[Stored dataset items]
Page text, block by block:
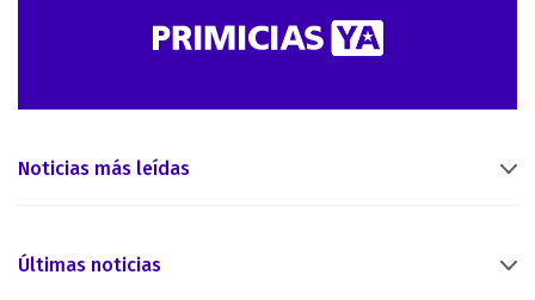
Noticias más leídas
Últimas noticias
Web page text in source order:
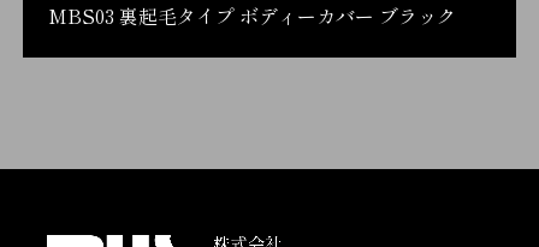
MBS03 裏起毛タイプ ボディーカバー ブラック
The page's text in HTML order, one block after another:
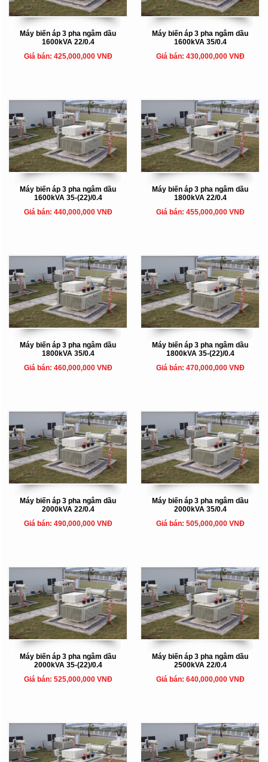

• **EXERCISE**
Leaving out the pictures, repeat the data above exactly.

• **ANSWER TO THIS TASK**
Page text, block by block:
Noticias más leídas
Últimas noticias
Web page text in source order:
MBS03 裏起毛タイプ ボディーカバー ブラック
The page's text in HTML order, one block after another:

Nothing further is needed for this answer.